Lost my husband of 35 years. He died in his sleep. They are calling it a cardiac event. I call it the worst thing that has ever happened to me. He was only 55 years old. We 've been together since we were 16. I've never been without him and I don't know I suppose to do this! I'm in so much pain and so worn down I've made myself physically sick. I'm exhausted from trying not to fall apart. From making myself get out of bed and pretending to be ok. I'm not ok! Most everyone has been so supportive, believe it or not some people can be cruel. But I'm so torn from wanting people to talk to and be around to wanting everyone to go away. I see him all over the house and it's killing me! I see now that I need help but don't know where to turn, so I came here. Can anyone help me?
I too lost my husband of 35 years. That was 14 months ago. He was only 54 and we met as teenagers. Needless to say, he was my everything, my rock in this world. I can’t really say anything to help you, except you slowly move into an easier existence. It’s very slow to happen. I’m still just as heartbroken as I was but I can finally go back to work and somewhat function. I miss my old life. I miss him. I miss everything we were together. I still feel I am married and I talk aloud to him ( when I’m alone ) and write him letters. It helps. I know many people don’t want to talk about him or avoid the subject. I could talk about my husband all day long. I did end up selling my house and moving. I couldn’t bear to see all our unfinished projects and the spot where he collapsed and died. Maybe that was a rash decision. I’m not sure yet. I wish you all the best. Remember it will get “better” slowly, but never the same. Post here once in awhile to say how you are doing. God Bless.
Also, I forgot to say, don’t pretend to be ok to others. Cry when you need to and say I’m not ok. It might help others to know you feel this way.
I lost my wife of 44 years 6 months ago. I go to work and do things that we did together which feels right. I love talking about her. But .. I cannot talk about her death without breaking down and still cry every day. Just hoping the pain eventually eases
I feel your pain. I lost my husband 3 1/2 months ago and I cry daily also. It is so sad coming home to no one. Wanting to hold him and tell him things...
I know the pain eases, though it never really goes away. I suppose that the time varies for each of us to feel some ease I do the things we used to do together. That brings some comfort
I hope so..... you hear when people die and you empathize but when it happens to you then your know true anguish that didn't exist in my life before.

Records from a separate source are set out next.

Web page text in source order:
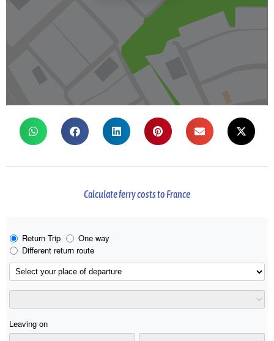
Calculate ferry costs to France
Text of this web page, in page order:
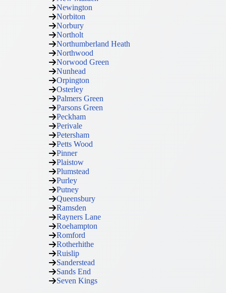
Newington
Norbiton
Norbury
Northolt
Northumberland Heath
Northwood
Norwood Green
Nunhead
Orpington
Osterley
Palmers Green
Parsons Green
Peckham
Perivale
Petersham
Petts Wood
Pinner
Plaistow
Plumstead
Purley
Putney
Queensbury
Ramsden
Rayners Lane
Roehampton
Romford
Rotherhithe
Ruislip
Sanderstead
Sands End
Seven Kings
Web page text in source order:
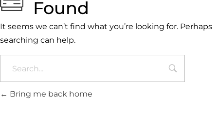
Found
It seems we can’t find what you’re looking for. Perhaps
searching can help.
Bring me back home
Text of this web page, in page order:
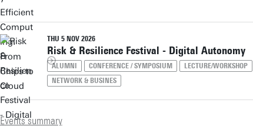
THU 5 NOV 2026
Risk & Resilience Festival - Digital Autonomy
ALUMNI CONFERENCE / SYMPOSIUM
LECTURE/WORKSHOP
NETWORK & BUSINES
Events summary
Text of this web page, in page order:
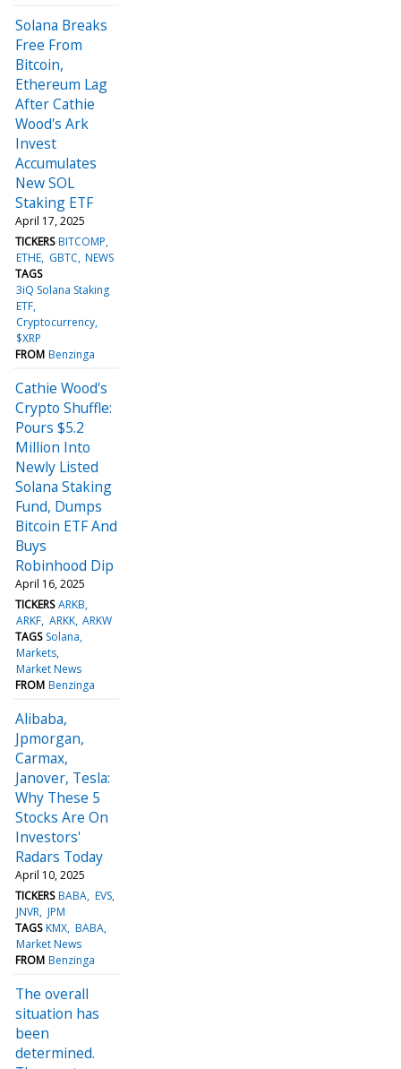
Solana Breaks
Free From
Bitcoin,
Ethereum Lag
After Cathie
Wood's Ark
Invest
Accumulates
New SOL
Staking ETF
April 17, 2025
TICKERS BITCOMP
ETHE GBTC NEWS
TAGS
3iQ Solana Staking
ETF
Cryptocurrency
$XRP
FROM Benzinga
Cathie Wood's
Crypto Shuffle:
Pours $5.2
Million Into
Newly Listed
Solana Staking
Fund, Dumps
Bitcoin ETF And
Buys
Robinhood Dip
April 16, 2025
TICKERS ARKB
ARKF ARKK ARKW
TAGS Solana
Markets
Market News
FROM Benzinga
Alibaba,
Jpmorgan,
Carmax,
Janover, Tesla:
Why These 5
Stocks Are On
Investors'
Radars Today
April 10, 2025
TICKERS BABA EVS
JNVR JPM
TAGS KMX BABA
Market News
FROM Benzinga
The overall
situation has
been
determined.
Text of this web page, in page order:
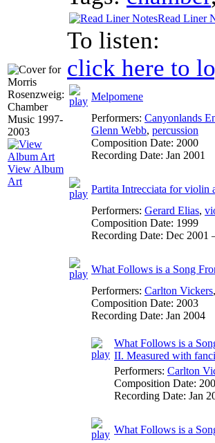
View Album
Art
Read Liner
To listen:
click here to
Melpomene
Performers: Canyonlands
Glenn Webb, percussion
Composition Date: 2000
Recording Date: Jan 2001
Partita Intrecciata for violin
Performers: Gerard Elias,
Composition Date: 1999
Recording Date: Dec 2001
What Follows is a Song
Performers: Carlton Vickers,
Composition Date: 2003
Recording Date: Jan 2004
What Follows is a
II. Measured with
Performers: Carlton
Composition Date:
Recording Date: Jan
What Follows is a
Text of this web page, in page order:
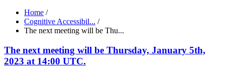
Home /
Cognitive Accessibil... /
The next meeting will be Thu...
The next meeting will be Thursday, January 5th,
2023 at 14:00 UTC.
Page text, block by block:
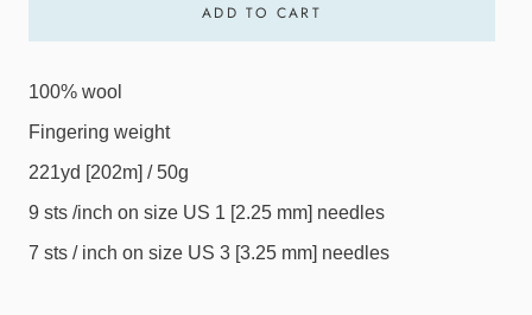
ADD TO CART
100% wool
Fingering weight
221yd [202m] / 50g
9 sts /inch on size US 1 [2.25 mm] needles
7 sts / inch on size US 3 [3.25 mm] needles
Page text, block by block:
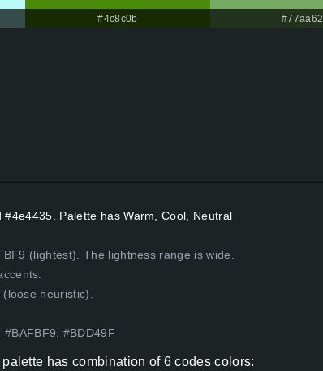
#4c8c0b #77aa62
Palette has Warm, Cool, Neutral
(lightest). The lightness range is wide.
heuristic).
#BDD49F
has combination of 6 codes colors:
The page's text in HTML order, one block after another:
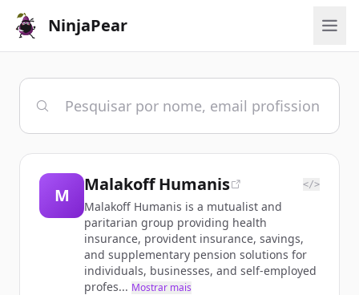
NinjaPear
M
Malakoff Humanis </>
Malakoff Humanis is a mutualist and
paritarian group providing health
insurance, provident insurance, savings,
and supplementary pension solutions for
individuals, businesses, and self-employed
profes... Mostrar mais
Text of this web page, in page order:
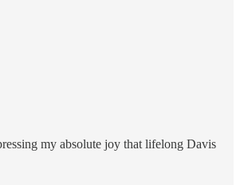
my absolute joy that lifelong Davis
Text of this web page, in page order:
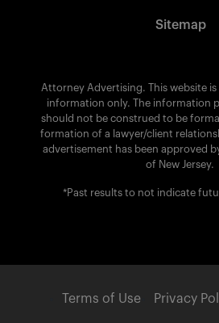
Sitemap
Attorney Advertising. This website is
information only. The information
should not be construed to be
formation of a lawyer/client
advertisement has been approved
of New Jersey.
*Past results to not indicate
Terms of Use Privacy
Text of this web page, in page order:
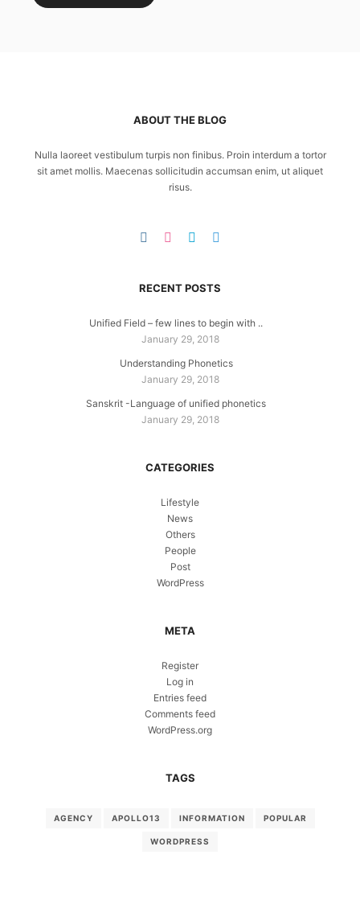
ABOUT THE BLOG
Nulla laoreet vestibulum turpis non finibus. Proin interdum a tortor
sit amet mollis. Maecenas sollicitudin accumsan enim, ut aliquet
risus.
RECENT POSTS
Unified Field – few lines to begin with ..
January 29, 2018
Understanding Phonetics
January 29, 2018
Sanskrit -Language of unified phonetics
January 29, 2018
CATEGORIES
Lifestyle
News
Others
People
Post
WordPress
META
Register
Log in
Entries feed
Comments feed
WordPress.org
TAGS
AGENCY APOLLO13 INFORMATION POPULAR
WORDPRESS
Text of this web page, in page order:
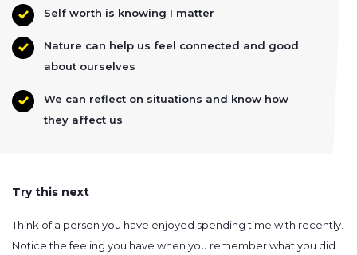
Self worth is knowing I matter
Nature can help us feel connected and good
about ourselves
We can reflect on situations and know how
they affect us
Try this next
Think of a person you have enjoyed spending time with recently.
Notice the feeling you have when you remember what you did
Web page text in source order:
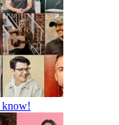
know!
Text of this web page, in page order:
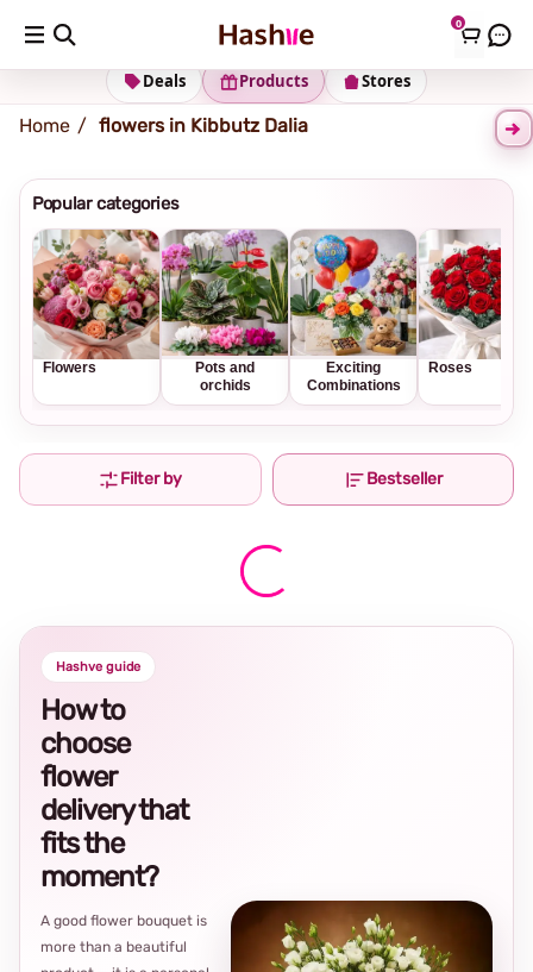
0
Shipping address Change Address
Stores
Products
Deals
Home flowers in Kibbutz Dalia
Popular categories
Flowers
Pots and
orchids
Exciting
Combinations
Roses
Filter by Bestseller
Hashve guide
How to
choose
flower
delivery that
fits the
moment?
A good flower bouquet is
more than a beautiful
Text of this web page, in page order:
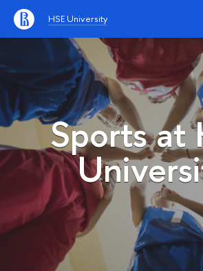
HSE University
Sports at
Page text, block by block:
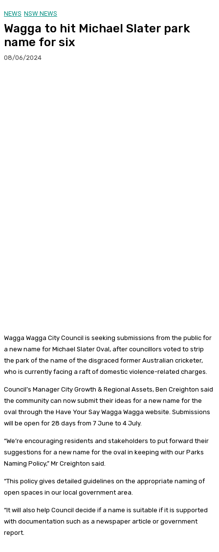
NEWS NSW NEWS
Wagga to hit Michael Slater park
name for six
08/06/2024
Wagga Wagga City Council is seeking submissions from the public for
a new name for Michael Slater Oval, after councillors voted to strip
the park of the name of the disgraced former Australian cricketer,
who is currently facing a raft of domestic violence-related charges.
Council’s Manager City Growth & Regional Assets, Ben Creighton said
the community can now submit their ideas for a new name for the
oval through the Have Your Say Wagga Wagga website. Submissions
will be open for 28 days from 7 June to 4 July.
“We’re encouraging residents and stakeholders to put forward their
suggestions for a new name for the oval in keeping with our Parks
Naming Policy,” Mr Creighton said.
“This policy gives detailed guidelines on the appropriate naming of
open spaces in our local government area.
“It will also help Council decide if a name is suitable if it is supported
with documentation such as a newspaper article or government
report.
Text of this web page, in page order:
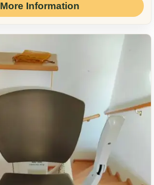
More Information
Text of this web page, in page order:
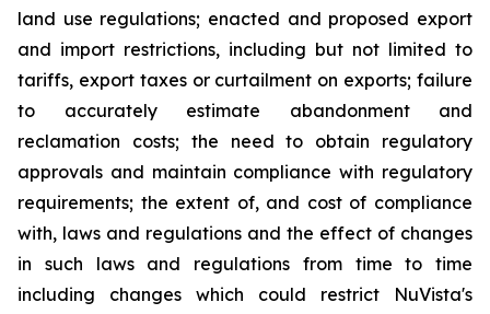
land use regulations; enacted and proposed export
and import restrictions, including but not limited to
tariffs, export taxes or curtailment on exports; failure
to accurately estimate abandonment and
reclamation costs; the need to obtain regulatory
approvals and maintain compliance with regulatory
requirements; the extent of, and cost of compliance
with, laws and regulations and the effect of changes
in such laws and regulations from time to time
including changes which could restrict NuVista's
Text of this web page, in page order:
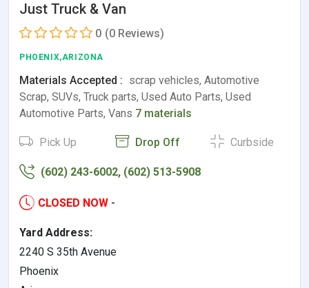
Just Truck & Van
0 (0 Reviews)
PHOENIX,ARIZONA
Materials Accepted : scrap vehicles, Automotive
Scrap, SUVs, Truck parts, Used Auto Parts, Used
Automotive Parts, Vans 7 materials
Pick Up Drop Off Curbside
(602) 243-6002, (602) 513-5908
CLOSED NOW -
Yard Address:
2240 S 35th Avenue
Phoenix
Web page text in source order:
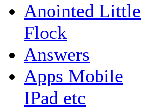
Anointed Little
Flock
Answers
Apps Mobile
IPad etc
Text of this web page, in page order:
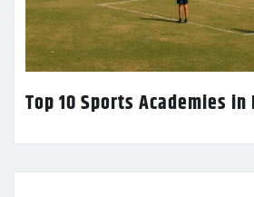
Top 10 Sports Academies in
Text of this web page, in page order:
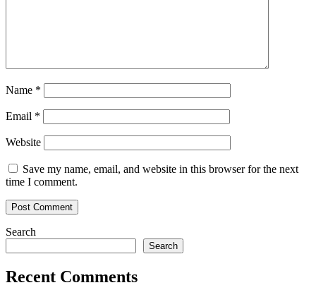
Name *
Email *
Website
Save my name, email, and website in this browser for the next
time I comment.
Search
Search
Recent Comments
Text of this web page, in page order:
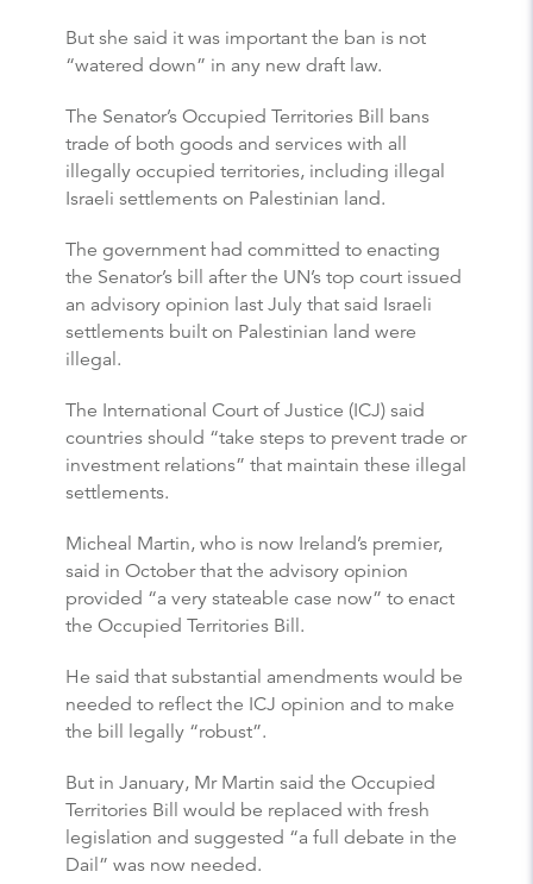
But she said it was important the ban is not
“watered down” in any new draft law.
The Senator’s Occupied Territories Bill bans
trade of both goods and services with all
illegally occupied territories, including illegal
Israeli settlements on Palestinian land.
The government had committed to enacting
the Senator’s bill after the UN’s top court issued
an advisory opinion last July that said Israeli
settlements built on Palestinian land were
illegal.
The International Court of Justice (ICJ) said
countries should “take steps to prevent trade or
investment relations” that maintain these illegal
settlements.
Micheal Martin, who is now Ireland’s premier,
said in October that the advisory opinion
provided “a very stateable case now” to enact
the Occupied Territories Bill.
He said that substantial amendments would be
needed to reflect the ICJ opinion and to make
the bill legally “robust”.
But in January, Mr Martin said the Occupied
Territories Bill would be replaced with fresh
legislation and suggested “a full debate in the
Dail” was now needed.
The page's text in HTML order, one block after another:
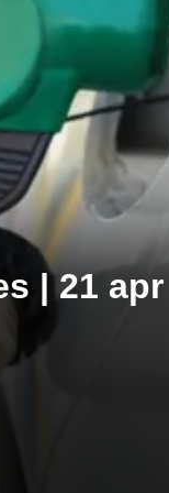
| 21 apr
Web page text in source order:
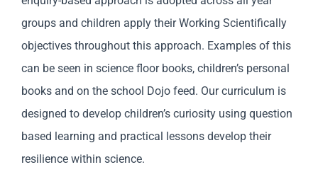
groups and children apply their Working Scientifically
objectives throughout this approach. Examples of this
can be seen in science floor books, children’s personal
books and on the school Dojo feed. Our curriculum is
designed to develop children’s curiosity using question
based learning and practical lessons develop their
resilience within science.
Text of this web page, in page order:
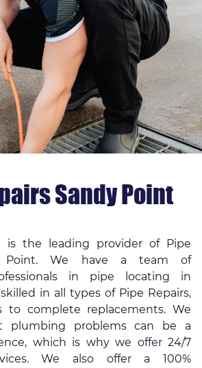
Sandy Point
is the leading provider of Pipe
Point. We have a team of
in pipe locating in
in all types of Pipe Repairs,
to complete replacements. We
plumbing problems can be a
which is why we offer 24/7
We also offer a 100%
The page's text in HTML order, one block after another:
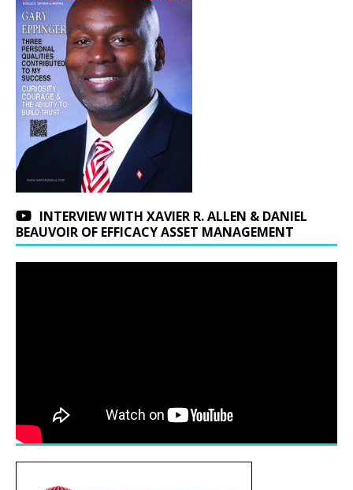
INTERVIEW WITH XAVIER R. ALLEN & DANIEL
BEAUVOIR OF EFFICACY ASSET MANAGEMENT
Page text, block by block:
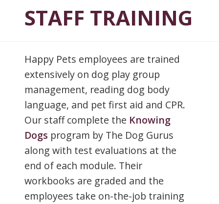
STAFF TRAINING
Happy Pets employees are trained
extensively on dog play group
management, reading dog body
language, and pet first aid and CPR.
Our staff complete the Knowing
Dogs program by The Dog Gurus
along with test evaluations at the
end of each module. Their
workbooks are graded and the
employees take on-the-job training
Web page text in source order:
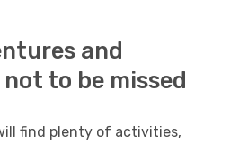
and
to be missed
find plenty of activities,
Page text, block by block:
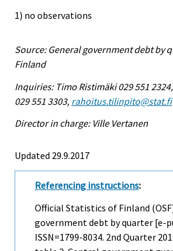
1) no observations
Source: General government debt by
Finland
Inquiries: Timo Ristimäki 029 551
029 551 3303, rahoitus.tilinpito@stat.fi
Director in charge: Ville Vertanen
Updated 29.9.2017
Referencing instructions:
Official Statistics of Finland
government debt by quarter [e-
ISSN=1799-8034. 2nd Quarter
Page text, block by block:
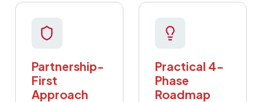
Partnership-
First
Approach
Practical 4-
Phase
Roadmap
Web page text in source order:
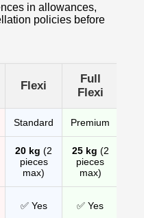
in allowances,
policies before
Flexi
Full
Flexi
Standard Premium
20 kg (2
pieces
max)
25 kg (2
pieces
max)
✅ Yes ✅ Yes
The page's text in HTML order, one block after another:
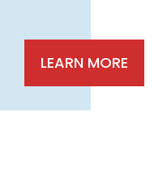
LEARN MORE
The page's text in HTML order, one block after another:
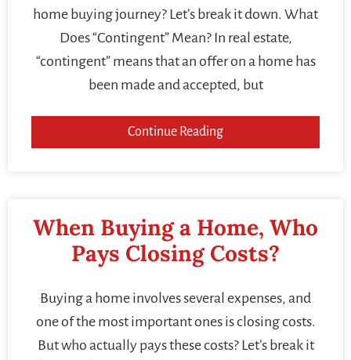
home buying journey? Let’s break it down. What
Does “Contingent” Mean? In real estate,
“contingent” means that an offer on a home has
been made and accepted, but
Continue Reading
When Buying a Home, Who
Pays Closing Costs?
Buying a home involves several expenses, and
one of the most important ones is closing costs.
But who actually pays these costs? Let’s break it
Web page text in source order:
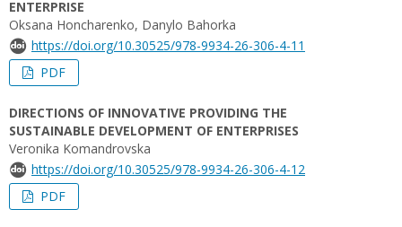
ENTERPRISE
Oksana Honcharenko, Danylo Bahorka
https://doi.org/10.30525/978-9934-26-306-4-11
PDF
DIRECTIONS OF INNOVATIVE PROVIDING THE
SUSTAINABLE DEVELOPMENT OF ENTERPRISES
Veronika Komandrovska
https://doi.org/10.30525/978-9934-26-306-4-12
PDF
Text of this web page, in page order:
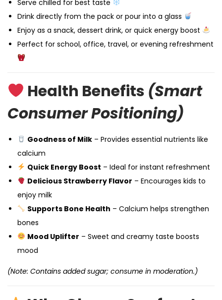
Serve chilled for best taste
Drink directly from the pack or pour into a glass
Enjoy as a snack, dessert drink, or quick energy boost
Perfect for school, office, travel, or evening refreshment
Health Benefits (Smart
Consumer Positioning)
Goodness of Milk– Provides essential nutrients like
calcium
Quick Energy Boost – Ideal for instant refreshment
Delicious Strawberry Flavor – Encourages kids to
enjoy milk
Supports Bone Health – Calcium helps strengthen
bones
Mood Uplifter – Sweet and creamy taste boosts
mood
(Note: Contains added sugar; consume in moderation.)
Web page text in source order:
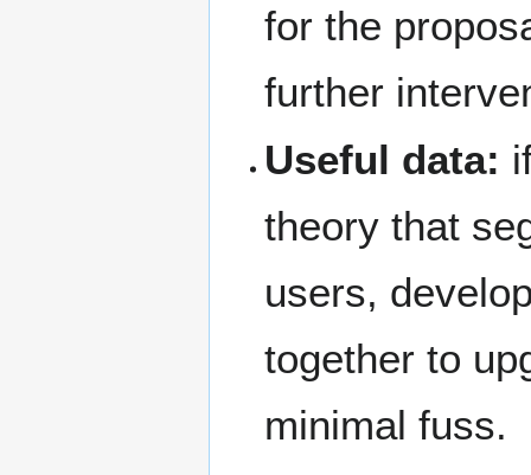
for the
further
Useful data:
theory that
users,
together to
minimal fuss.
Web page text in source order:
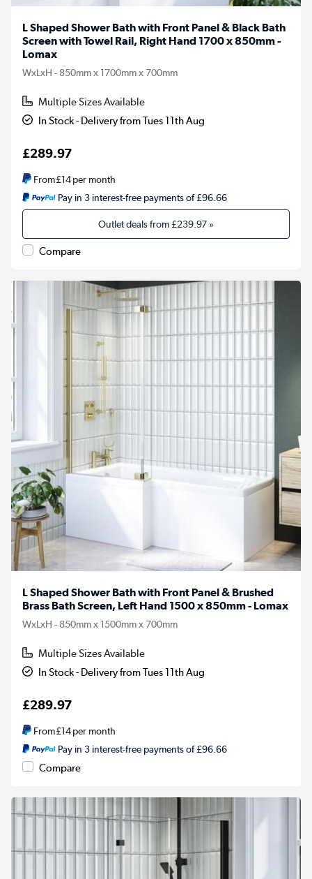
L Shaped Shower Bath with Front Panel & Black Bath
Screen with Towel Rail, Right Hand 1700 x 850mm -
Lomax
WxLxH - 850mm x 1700mm x 700mm
Multiple Sizes Available
In Stock - Delivery from Tues 11th Aug
£289.97
From£14per month
Pay in 3 interest-free payments of £96.66
Outlet deals from£239.97 »
Compare
L Shaped Shower Bath with Front Panel & Brushed
Brass Bath Screen, Left Hand 1500 x 850mm - Lomax
WxLxH - 850mm x 1500mm x 700mm
Multiple Sizes Available
In Stock - Delivery from Tues 11th Aug
£289.97
From£14per month
Pay in 3 interest-free payments of £96.66
Compare
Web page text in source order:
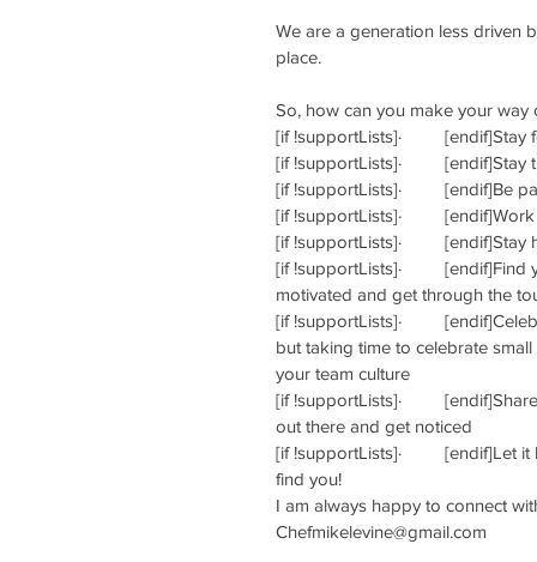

I feel this is so true. I lost my husband and dad within 24 hours of each other. I've just hit the 5 month mark. I am getting through it. I think that we each find a way to live with it, our own way of coping. I have two teenage daughters and the comment I get from many is " well you have no choice but to go on for them". I do have a choice, I've chosen to live my life as I know they both would want. That's my personal perspective. A site like this is great because we know that there are so many others (unfortunately) who can relate to us, when so many in our own personal life although meaning well just don't know how we feel.
I lost my dad the same way a few months ago. Some days I think I'm fine and I've accepted his death. Other days I miss him like crazy and it hurts. :'(
I t I too lost my husband in March he too was 55. I totally understand what you are going through. And yes some people can be cruel. I had a supposed friend tell me stop crying your pity party is over. Well I just about took my life that night. Got put into a psych ward that night so I wouldn't end it. It would be easy to leave this life the hard part is staying. Everyday gets harder for me to exist. I am seeing a therapist, a psychiatrist and they don't help. Need meds to sleep and meds to function don't know why I bother. My life sucks without him so much pain
That’s a terrible friend. Your pain is real and it’s going to take a long time to recover. Focus on your mental health and surround yourself with people who support you.